_PROVIDED RECORDS_.

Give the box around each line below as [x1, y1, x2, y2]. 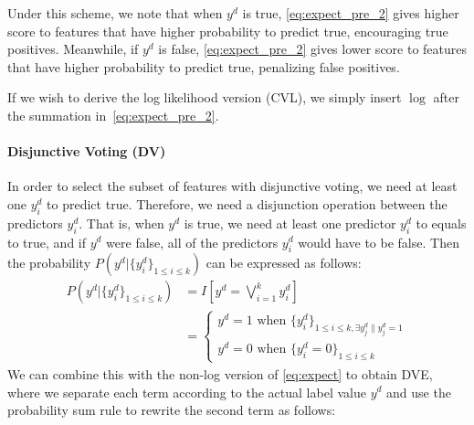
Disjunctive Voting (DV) [7, 142, 166, 161]
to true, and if [7, 232, 87, 251]
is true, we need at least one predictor [184, 213, 396, 232]
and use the [386, 382, 451, 401]
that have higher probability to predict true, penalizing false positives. [7, 57, 400, 76]
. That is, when [79, 213, 164, 232]
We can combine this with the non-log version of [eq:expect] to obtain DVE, [7, 364, 433, 383]
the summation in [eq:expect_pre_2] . [7, 105, 219, 124]
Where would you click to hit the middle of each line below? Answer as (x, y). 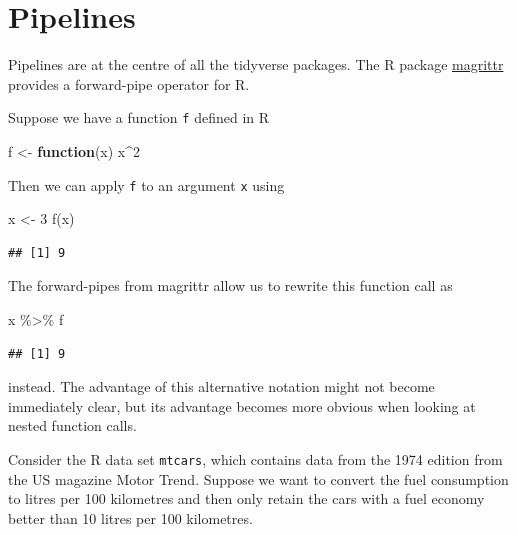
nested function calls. (72, 425)
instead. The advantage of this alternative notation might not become (221, 386)
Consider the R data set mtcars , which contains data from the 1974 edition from (255, 458)
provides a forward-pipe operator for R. (129, 83)
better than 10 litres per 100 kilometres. (130, 517)
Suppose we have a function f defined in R (139, 117)
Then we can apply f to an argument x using (146, 184)
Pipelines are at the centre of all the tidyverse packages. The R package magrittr (256, 64)
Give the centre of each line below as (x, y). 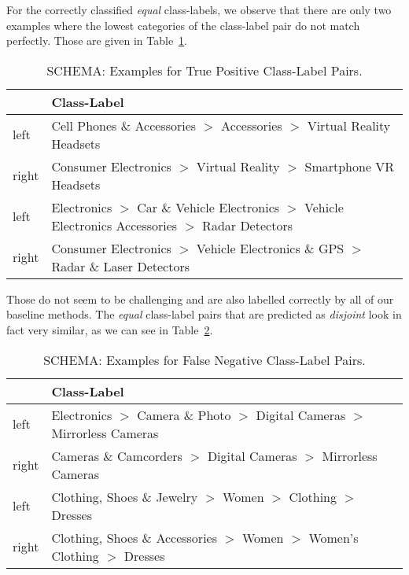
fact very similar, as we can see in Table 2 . (110, 329)
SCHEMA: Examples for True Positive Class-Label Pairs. (204, 70)
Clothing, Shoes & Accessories (134, 537)
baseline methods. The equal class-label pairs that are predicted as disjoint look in (204, 314)
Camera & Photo (184, 415)
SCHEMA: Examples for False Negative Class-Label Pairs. (204, 359)
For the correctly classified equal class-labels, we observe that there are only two (199, 9)
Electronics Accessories (114, 225)
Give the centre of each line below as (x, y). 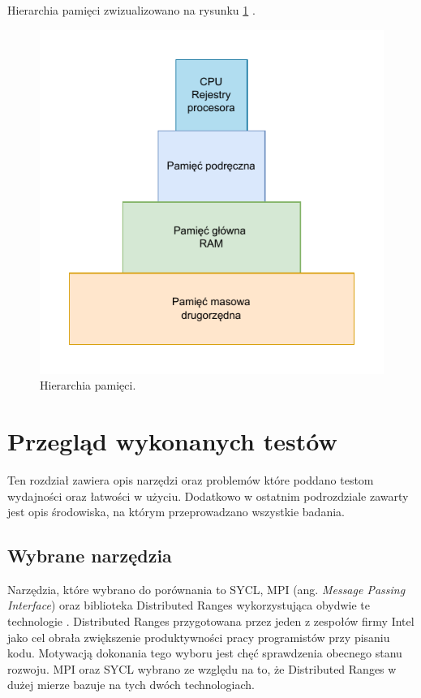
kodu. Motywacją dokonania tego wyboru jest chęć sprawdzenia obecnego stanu (205, 653)
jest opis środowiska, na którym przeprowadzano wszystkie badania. (176, 512)
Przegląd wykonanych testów (172, 440)
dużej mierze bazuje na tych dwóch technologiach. (131, 685)
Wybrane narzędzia (90, 556)
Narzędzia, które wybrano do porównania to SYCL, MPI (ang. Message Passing (206, 589)
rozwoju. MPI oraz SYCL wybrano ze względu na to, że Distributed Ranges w (202, 668)
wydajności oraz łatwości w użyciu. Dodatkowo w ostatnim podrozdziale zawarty (208, 495)

_TASK TO COMPLETE_. Each record above is to be restated exactly, with its pictures removed from the copy.

_THE COMPLETED TASK_.
Give the box around each line below as [x1, y1, x2, y2]. 
Disjunctive Voting (DV) [7, 142, 166, 161]
to true, and if [7, 232, 87, 251]
is true, we need at least one predictor [184, 213, 396, 232]
and use the [386, 382, 451, 401]
that have higher probability to predict true, penalizing false positives. [7, 57, 400, 76]
. That is, when [79, 213, 164, 232]
We can combine this with the non-log version of [eq:expect] to obtain DVE, [7, 364, 433, 383]
the summation in [eq:expect_pre_2] . [7, 105, 219, 124]
Where would you click to hit the middle of each line below? Answer as (x, y). 
nested function calls. (72, 425)
instead. The advantage of this alternative notation might not become (221, 386)
Consider the R data set mtcars , which contains data from the 1974 edition from (255, 458)
provides a forward-pipe operator for R. (129, 83)
better than 10 litres per 100 kilometres. (130, 517)
Suppose we have a function f defined in R (139, 117)
Then we can apply f to an argument x using (146, 184)
Pipelines are at the centre of all the tidyverse packages. The R package magrittr (256, 64)
Give the centre of each line below as (x, y). 
fact very similar, as we can see in Table 2 . (110, 329)
SCHEMA: Examples for True Positive Class-Label Pairs. (204, 70)
Clothing, Shoes & Accessories (134, 537)
baseline methods. The equal class-label pairs that are predicted as disjoint look in (204, 314)
Camera & Photo (184, 415)
SCHEMA: Examples for False Negative Class-Label Pairs. (204, 359)
For the correctly classified equal class-labels, we observe that there are only two (199, 9)
Electronics Accessories (114, 225)
Give the centre of each line below as (x, y). 
kodu. Motywacją dokonania tego wyboru jest chęć sprawdzenia obecnego stanu (205, 653)
jest opis środowiska, na którym przeprowadzano wszystkie badania. (176, 512)
Przegląd wykonanych testów (172, 440)
dużej mierze bazuje na tych dwóch technologiach. (131, 685)
Wybrane narzędzia (90, 556)
Narzędzia, które wybrano do porównania to SYCL, MPI (ang. Message Passing (206, 589)
rozwoju. MPI oraz SYCL wybrano ze względu na to, że Distributed Ranges w (202, 668)
wydajności oraz łatwości w użyciu. Dodatkowo w ostatnim podrozdziale zawarty (208, 495)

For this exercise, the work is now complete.